▶ Task description:
Determine the number of lines in these entries that hold the word "Service". Give the number and nothing more.
Top of Exercise inputs
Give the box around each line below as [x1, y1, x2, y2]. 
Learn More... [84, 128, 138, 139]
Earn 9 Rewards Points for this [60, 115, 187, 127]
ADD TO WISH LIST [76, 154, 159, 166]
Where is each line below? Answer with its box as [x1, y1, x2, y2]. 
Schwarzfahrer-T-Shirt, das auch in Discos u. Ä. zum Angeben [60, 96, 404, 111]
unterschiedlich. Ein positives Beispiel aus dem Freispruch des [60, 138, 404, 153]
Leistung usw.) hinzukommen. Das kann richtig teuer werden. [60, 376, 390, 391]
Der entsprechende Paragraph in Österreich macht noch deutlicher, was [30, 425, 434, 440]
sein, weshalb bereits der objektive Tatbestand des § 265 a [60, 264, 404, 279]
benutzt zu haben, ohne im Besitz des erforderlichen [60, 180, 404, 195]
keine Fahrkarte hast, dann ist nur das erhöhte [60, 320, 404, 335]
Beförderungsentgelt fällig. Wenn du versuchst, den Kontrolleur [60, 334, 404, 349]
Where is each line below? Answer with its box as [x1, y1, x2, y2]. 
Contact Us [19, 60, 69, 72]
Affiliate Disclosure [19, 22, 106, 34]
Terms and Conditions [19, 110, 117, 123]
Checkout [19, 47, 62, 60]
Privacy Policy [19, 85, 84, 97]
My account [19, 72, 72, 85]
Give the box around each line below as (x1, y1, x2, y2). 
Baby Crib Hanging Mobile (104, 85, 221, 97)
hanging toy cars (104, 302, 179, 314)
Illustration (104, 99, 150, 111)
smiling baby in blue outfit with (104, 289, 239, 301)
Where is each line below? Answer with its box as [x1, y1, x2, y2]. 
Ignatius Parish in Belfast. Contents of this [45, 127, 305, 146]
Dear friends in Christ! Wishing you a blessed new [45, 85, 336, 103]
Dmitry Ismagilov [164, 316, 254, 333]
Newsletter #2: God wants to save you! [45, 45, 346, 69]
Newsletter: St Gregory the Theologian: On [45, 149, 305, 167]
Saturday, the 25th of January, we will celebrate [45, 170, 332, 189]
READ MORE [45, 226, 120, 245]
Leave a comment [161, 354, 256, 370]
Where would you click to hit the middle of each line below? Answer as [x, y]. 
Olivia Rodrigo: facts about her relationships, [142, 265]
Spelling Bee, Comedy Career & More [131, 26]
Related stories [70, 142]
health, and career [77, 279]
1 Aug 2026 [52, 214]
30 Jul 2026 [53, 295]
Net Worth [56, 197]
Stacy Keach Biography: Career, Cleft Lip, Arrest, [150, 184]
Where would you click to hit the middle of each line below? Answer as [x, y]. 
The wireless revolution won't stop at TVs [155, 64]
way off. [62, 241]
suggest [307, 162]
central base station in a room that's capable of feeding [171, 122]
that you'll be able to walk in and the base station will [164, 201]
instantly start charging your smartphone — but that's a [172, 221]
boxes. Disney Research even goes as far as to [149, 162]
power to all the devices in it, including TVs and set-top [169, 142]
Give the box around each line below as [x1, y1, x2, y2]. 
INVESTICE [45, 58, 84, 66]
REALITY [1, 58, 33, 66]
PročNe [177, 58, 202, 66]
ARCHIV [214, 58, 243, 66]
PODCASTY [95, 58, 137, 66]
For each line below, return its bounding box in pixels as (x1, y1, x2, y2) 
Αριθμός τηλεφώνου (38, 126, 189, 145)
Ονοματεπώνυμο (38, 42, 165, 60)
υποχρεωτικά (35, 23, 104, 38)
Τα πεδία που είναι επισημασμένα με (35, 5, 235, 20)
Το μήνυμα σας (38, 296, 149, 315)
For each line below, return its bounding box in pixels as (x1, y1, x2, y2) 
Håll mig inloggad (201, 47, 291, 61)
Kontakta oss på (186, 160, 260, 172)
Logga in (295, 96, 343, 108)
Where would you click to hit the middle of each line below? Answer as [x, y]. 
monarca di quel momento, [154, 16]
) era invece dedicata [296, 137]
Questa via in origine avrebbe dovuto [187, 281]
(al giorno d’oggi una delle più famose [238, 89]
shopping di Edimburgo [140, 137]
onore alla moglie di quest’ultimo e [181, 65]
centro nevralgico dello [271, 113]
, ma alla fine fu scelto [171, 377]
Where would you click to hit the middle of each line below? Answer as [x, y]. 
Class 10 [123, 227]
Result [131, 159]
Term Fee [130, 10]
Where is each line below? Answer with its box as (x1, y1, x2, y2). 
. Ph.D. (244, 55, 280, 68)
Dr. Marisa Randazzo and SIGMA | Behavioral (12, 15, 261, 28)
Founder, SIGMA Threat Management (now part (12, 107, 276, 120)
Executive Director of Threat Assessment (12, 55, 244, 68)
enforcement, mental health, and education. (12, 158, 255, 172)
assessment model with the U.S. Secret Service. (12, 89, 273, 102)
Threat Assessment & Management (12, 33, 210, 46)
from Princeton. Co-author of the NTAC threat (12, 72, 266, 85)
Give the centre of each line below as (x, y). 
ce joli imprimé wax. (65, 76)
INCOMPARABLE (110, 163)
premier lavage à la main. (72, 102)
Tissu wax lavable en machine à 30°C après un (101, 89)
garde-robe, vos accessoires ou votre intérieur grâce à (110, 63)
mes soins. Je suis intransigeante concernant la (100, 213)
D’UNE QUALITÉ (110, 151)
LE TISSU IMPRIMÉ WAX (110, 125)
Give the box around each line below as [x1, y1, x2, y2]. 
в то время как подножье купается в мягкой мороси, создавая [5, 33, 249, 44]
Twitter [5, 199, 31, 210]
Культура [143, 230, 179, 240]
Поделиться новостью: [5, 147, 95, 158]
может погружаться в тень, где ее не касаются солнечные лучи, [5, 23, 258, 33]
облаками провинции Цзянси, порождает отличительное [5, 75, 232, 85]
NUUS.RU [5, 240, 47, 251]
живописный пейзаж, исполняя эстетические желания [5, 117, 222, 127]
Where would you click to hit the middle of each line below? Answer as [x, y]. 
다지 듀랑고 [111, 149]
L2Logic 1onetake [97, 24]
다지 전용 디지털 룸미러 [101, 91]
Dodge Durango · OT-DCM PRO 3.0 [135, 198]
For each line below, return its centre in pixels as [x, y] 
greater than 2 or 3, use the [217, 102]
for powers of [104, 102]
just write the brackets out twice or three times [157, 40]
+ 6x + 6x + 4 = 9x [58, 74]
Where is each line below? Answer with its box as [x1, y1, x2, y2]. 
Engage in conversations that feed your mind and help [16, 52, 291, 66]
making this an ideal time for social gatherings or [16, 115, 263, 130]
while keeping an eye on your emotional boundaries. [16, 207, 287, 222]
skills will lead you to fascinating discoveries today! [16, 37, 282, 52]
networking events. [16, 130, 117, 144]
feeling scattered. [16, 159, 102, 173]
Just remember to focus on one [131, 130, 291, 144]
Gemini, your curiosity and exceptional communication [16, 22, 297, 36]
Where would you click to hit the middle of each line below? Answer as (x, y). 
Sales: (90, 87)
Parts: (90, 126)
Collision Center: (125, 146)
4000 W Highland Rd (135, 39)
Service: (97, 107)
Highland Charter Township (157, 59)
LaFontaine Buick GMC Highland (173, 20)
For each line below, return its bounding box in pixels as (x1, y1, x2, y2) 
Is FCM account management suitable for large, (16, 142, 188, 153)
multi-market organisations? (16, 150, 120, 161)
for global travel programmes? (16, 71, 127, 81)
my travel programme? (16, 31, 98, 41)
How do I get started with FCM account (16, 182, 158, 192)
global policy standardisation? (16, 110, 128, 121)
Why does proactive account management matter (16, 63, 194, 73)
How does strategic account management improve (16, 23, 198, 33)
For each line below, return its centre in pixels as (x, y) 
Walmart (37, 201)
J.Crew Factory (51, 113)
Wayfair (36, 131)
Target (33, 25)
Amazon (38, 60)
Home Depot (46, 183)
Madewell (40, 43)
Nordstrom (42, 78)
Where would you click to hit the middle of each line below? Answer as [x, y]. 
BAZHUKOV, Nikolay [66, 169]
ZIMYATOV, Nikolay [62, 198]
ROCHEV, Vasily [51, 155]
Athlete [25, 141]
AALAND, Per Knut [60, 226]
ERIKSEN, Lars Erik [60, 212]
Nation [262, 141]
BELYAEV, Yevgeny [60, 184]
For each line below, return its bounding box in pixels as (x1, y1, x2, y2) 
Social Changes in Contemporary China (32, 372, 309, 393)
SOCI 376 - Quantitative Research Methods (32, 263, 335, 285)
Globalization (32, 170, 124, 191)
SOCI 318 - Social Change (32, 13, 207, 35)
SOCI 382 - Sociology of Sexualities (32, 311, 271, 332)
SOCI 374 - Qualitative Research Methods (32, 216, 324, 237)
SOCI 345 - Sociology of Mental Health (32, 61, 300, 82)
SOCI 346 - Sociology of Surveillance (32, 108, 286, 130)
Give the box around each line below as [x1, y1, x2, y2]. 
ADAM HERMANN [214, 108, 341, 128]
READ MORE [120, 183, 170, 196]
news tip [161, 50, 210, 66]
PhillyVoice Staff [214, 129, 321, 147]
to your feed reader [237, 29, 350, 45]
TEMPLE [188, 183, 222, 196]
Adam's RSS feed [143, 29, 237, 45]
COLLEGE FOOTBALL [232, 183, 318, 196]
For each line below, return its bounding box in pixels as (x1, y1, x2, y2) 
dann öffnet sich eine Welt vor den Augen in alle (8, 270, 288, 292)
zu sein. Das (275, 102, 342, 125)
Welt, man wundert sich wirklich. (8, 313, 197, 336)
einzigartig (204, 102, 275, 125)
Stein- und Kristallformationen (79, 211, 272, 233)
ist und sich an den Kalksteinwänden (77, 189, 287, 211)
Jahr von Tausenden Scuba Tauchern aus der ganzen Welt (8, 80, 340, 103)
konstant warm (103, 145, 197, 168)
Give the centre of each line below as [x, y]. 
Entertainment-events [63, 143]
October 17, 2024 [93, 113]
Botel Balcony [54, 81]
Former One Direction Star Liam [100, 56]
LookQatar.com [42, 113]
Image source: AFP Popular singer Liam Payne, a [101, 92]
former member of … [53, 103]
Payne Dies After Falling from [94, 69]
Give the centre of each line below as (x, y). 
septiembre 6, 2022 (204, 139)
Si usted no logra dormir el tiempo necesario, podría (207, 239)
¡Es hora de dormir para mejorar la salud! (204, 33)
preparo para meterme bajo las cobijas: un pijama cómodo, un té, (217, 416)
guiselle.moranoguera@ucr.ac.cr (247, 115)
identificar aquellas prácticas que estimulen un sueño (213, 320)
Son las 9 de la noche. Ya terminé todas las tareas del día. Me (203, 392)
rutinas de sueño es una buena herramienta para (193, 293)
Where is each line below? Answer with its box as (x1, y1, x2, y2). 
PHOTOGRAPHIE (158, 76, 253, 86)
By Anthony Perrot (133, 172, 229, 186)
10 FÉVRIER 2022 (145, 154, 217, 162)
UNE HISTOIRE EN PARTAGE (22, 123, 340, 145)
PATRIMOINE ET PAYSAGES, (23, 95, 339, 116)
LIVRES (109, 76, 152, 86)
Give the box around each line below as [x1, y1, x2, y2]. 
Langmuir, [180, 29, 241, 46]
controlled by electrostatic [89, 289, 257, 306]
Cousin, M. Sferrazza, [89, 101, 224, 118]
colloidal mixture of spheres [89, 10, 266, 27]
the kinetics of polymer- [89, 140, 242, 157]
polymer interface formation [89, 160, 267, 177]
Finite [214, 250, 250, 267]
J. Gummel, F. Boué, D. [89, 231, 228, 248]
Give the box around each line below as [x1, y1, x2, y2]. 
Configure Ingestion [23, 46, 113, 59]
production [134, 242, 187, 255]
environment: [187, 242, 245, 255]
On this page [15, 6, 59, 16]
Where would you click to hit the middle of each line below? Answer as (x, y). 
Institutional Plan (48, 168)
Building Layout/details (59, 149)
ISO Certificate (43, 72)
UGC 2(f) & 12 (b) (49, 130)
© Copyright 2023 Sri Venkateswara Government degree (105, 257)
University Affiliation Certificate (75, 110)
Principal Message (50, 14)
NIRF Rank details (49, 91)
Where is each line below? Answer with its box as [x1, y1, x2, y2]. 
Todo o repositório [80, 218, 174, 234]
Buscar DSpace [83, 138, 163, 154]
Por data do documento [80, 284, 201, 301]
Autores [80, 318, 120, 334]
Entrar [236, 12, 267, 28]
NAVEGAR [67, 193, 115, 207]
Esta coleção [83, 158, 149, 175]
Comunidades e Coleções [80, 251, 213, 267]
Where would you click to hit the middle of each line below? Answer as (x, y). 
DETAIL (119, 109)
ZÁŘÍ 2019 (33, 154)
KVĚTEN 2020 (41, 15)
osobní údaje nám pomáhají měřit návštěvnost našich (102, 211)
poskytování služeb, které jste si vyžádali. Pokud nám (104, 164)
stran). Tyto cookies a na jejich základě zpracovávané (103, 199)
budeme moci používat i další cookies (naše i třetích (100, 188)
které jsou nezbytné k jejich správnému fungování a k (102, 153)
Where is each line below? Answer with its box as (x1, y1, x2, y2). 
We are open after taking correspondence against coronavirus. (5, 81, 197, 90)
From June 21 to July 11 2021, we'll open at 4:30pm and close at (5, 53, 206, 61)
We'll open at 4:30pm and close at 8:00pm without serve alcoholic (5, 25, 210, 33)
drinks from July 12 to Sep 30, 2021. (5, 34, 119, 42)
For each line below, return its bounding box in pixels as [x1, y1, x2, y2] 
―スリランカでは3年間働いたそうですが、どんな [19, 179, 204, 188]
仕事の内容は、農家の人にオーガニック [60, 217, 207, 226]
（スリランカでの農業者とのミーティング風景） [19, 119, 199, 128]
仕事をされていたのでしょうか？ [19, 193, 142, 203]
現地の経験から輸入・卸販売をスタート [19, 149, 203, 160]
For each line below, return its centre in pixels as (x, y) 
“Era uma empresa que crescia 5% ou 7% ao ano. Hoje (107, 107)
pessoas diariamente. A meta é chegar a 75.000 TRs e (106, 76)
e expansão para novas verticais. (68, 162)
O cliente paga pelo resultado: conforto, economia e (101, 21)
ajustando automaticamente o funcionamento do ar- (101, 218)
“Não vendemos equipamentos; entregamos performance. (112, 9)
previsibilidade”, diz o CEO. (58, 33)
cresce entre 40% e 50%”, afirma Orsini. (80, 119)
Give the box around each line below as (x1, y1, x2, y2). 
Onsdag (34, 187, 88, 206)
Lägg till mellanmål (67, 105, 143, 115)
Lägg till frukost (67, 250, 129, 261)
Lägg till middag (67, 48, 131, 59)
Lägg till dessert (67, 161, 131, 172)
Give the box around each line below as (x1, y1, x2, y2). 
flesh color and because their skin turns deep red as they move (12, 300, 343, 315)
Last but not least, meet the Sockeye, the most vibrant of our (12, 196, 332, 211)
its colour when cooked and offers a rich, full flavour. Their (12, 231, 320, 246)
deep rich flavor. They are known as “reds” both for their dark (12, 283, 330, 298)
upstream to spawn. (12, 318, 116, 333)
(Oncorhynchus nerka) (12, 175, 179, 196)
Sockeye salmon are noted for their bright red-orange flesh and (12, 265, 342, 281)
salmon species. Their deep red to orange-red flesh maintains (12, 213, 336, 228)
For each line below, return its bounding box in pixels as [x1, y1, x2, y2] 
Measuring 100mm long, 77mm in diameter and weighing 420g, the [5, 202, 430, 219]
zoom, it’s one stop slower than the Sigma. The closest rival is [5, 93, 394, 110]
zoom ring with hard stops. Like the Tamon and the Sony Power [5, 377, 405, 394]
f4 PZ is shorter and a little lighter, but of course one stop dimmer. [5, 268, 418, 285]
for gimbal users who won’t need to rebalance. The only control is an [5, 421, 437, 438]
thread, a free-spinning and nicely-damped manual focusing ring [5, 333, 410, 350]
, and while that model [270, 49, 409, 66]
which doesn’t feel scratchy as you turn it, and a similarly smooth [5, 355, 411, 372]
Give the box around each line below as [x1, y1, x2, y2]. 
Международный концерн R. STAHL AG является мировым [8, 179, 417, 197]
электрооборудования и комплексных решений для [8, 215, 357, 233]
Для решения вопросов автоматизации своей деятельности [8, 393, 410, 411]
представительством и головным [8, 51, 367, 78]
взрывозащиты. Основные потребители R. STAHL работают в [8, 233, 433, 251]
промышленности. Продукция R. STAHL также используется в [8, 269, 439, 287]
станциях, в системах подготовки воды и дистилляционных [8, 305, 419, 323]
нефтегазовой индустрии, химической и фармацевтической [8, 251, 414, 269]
Bottom of Exercise inputs
▶ Written answer:
2